To confirm this hypothesis and rule out any effect of DAZ in HJ formation, we compared the level of HJs in strains carrying a tandem repeat of two dif sites inserted within DAZ or within lacZ (Fig. 4B). Because tandem repeats of dif within DAZ are unstable in FtsKc+ cells (Perals et al. 2000), levels of HJ formation were assayed in FtsKc cells in which the Xer recombination reaction does not go to completion. The level of HJs reached 7.3% when the directly repeated dif sites were located within DAZ (Fig. 4B, DAZ). This corresponds to a greater than 10-fold increase when compared with strains with a single dif site. The observed HJs were due to Xer recombination because they were abolished in a XerC background. The level of HJs remained high when the tandemly repeated dif sites were in lacZ (4.4%), HJ formation being also entirely due to Xer recombination. Despite this high level of HJs, tandem repeats at lacZ are stable in FtsK+ cells (data not shown). Thus, by providing a substrate in which two dif sites are readily accessible, we could overcome the need for dif to be located in the replication terminus region for HJ formation, but resolution to a complete recombinant product was still confined to DAZ.

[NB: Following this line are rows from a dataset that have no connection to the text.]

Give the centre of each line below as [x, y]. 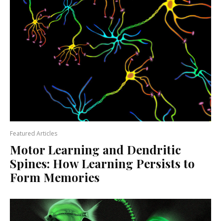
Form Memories [55, 177]
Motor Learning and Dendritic [95, 149]
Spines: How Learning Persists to [102, 163]
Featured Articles [34, 133]
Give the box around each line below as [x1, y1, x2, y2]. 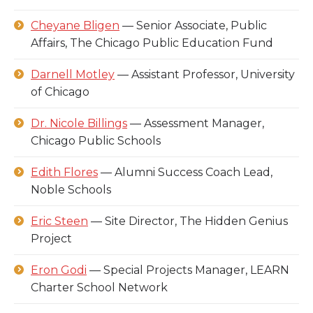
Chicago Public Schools [31, 134, 161, 147]
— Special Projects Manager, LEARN [87, 263, 289, 277]
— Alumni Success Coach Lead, [98, 166, 272, 179]
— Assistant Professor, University [115, 68, 295, 81]
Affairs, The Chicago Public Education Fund [31, 36, 273, 50]
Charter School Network [31, 281, 168, 294]
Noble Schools [31, 183, 111, 196]
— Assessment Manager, [127, 117, 264, 130]
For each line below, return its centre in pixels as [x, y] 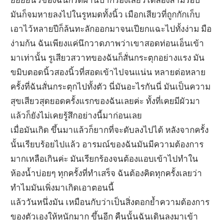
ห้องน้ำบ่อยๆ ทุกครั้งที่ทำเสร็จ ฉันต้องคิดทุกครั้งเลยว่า [107, 173]
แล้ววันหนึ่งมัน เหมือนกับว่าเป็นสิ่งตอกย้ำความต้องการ [110, 202]
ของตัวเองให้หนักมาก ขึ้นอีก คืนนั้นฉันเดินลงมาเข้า [105, 216]
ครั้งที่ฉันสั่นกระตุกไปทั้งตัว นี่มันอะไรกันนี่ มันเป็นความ [111, 86]
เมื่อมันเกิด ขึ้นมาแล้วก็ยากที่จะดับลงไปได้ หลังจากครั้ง [110, 129]
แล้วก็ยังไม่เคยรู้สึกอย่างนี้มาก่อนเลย [76, 115]
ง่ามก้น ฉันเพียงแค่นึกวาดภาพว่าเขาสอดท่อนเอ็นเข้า [108, 43]
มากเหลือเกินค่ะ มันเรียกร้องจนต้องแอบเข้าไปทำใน [105, 158]
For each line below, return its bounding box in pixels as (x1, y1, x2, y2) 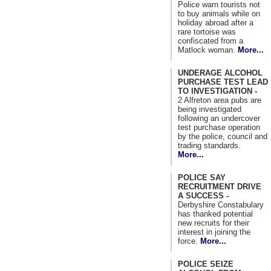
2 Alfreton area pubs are (178, 95, 261, 105)
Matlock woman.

In vitro HJ formation by XerCD at dif

We have shown that HJ formation at dif does not depend on chromosomal dimers, the location of dif in DAZ, or the activity of FtsK. Furthermore, ∼5% of HJs were detected between tandemly repeated dif sites. This high level of HJs was surprising because only very low levels of HJs had been observed in previous in vitro experiments with purified Xer recombinases (Blakely et al. 2000; Colloms et al. 1996). In those experiments, the catalytic activity of XerC but not XerD was shown to be necessary.

We reasoned that in vitro synapsed dif sites might also undergo cycles of Xer-mediated strand exchanges that lead to the formation of HJs and their conversion back to substrate, but that this results in steady state levels of HJs too low to be readily detected. We therefore tested whether ethidium bromide (EtBr), which inhibits the action of type I topoisomerases and many other DNA processing enzymes, blocks the conversion of HJs back to substrate in in vitro reactions performed on a supercoiled plasmid carrying two dif sites, for example, by preferentially binding to HJ DNA and thereby inhibiting the action of XerCD on HJ intermediates. This would increase the level of HJs by displacing the equilibrium between HJ formation and resolution.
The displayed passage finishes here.